━━ Records for processing

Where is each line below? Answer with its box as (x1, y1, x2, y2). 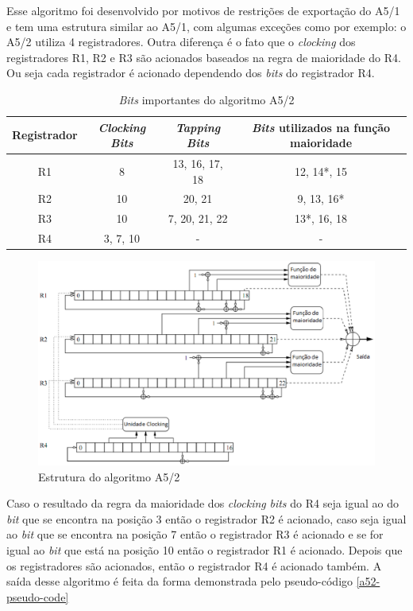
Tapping (175, 119, 221, 135)
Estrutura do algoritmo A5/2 (38, 468, 180, 485)
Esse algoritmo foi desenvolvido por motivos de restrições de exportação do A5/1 (6, 2, 400, 18)
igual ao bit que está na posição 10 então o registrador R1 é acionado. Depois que (6, 541, 403, 558)
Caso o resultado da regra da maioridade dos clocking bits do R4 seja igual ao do (6, 495, 399, 512)
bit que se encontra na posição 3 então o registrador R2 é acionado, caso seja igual (6, 510, 407, 527)
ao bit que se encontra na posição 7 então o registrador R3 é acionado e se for (6, 526, 384, 543)
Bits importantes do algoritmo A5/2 (118, 91, 295, 107)

━━━━

■ **What is required**
For your answer, write out the data exactly and drop every picture.

■ **Task output**
Where is each line below? Answer with its box as (x1, y1, x2, y2). 
Tapping (175, 119, 221, 135)
Estrutura do algoritmo A5/2 (38, 468, 180, 485)
Esse algoritmo foi desenvolvido por motivos de restrições de exportação do A5/1 (6, 2, 400, 18)
igual ao bit que está na posição 10 então o registrador R1 é acionado. Depois que (6, 541, 403, 558)
Caso o resultado da regra da maioridade dos clocking bits do R4 seja igual ao do (6, 495, 399, 512)
bit que se encontra na posição 3 então o registrador R2 é acionado, caso seja igual (6, 510, 407, 527)
ao bit que se encontra na posição 7 então o registrador R3 é acionado e se for (6, 526, 384, 543)
Bits importantes do algoritmo A5/2 (118, 91, 295, 107)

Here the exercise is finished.